Based on Relational Frame Theory, ACT highlights the ways that language can harm someone within an internal mind-based struggle. As much of life is disorderly and unstable/ever-changing, Walser et al. (2007) note that, “ACT asks whether it is possible to let go of conscious, deliberate, purposeful control when that no longer works. Instead it walks through the process needed to come into the present, even when we have ­abandoned the security blanket of feel-goodism and the illusion of omnipotence.”[2]

Through metaphor, paradox, and experiential exercises, one can learn how to build healthier contact with thoughts, feelings, memories, and physical sensations that have been feared and avoided. ACT helps a person gain the skills to recontextualize and accept private events, develop greater clarity about personal values, and commit to needed positive behavior change. By building psychological flexibility, Acceptance and Commitment Therapy can aid in overcoming problematic cognitive fusion and experiential avoidance.[3]

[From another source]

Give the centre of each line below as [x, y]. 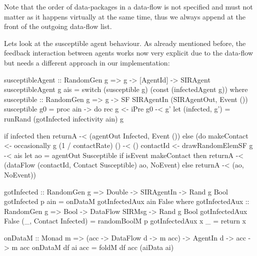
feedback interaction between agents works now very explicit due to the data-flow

Surprisingly, reduction of symptoms is not the focus in ACT sessions; however, symptom reduction does occur (if only as a by-product of this therapy). The goal of ACT is to create a rich and meaningful life, while accepting the pain that inevitably goes with it, using mindful action to create a meaningful life. This modality teaches mindfulness skills as an effective way to handle barriers such as unpleasant and unwanted "private experiences" (thoughts, images, feelings, sensations, urges, and memories). In Western culture, psychological suffering is often seen as abnormal; a disease or syndrome driven by unusual pathological processes, the ongoing attempt to get rid of one’s symptoms is said to be the basis of a clinical disorder in the first place. As private experiences become labeled as effectual “symptoms”, a struggle with said symptom is therefore created and viewed as something that should be ceased. However, ACT aims to transform the relationship with difficult thoughts and feelings, so that they are no longer perceived as negative symptoms, but as harmless (though uncomfortable) transient psychological events. It is through this process in which ACT achieves symptom reduction.[4]

A key component of ACT, mindfulness seeks to consciously bring awareness to the here-and-now experience with openness, interest and receptiveness. When practicing mindfulness, one lives in the present moment, fully engaging in their experience rather than “getting lost” in one’s thoughts - allowing feelings to be as they are, and letting them come and go rather than trying to control them. When private experiences are observed with openness and receptiveness, even the most painful thoughts, feelings, sensations and memories can seem less threatening or unbearable. In this regard, mindfulness can help transform a relationship with painful thoughts and feelings in a way that reduces their impact and influence over one’s life.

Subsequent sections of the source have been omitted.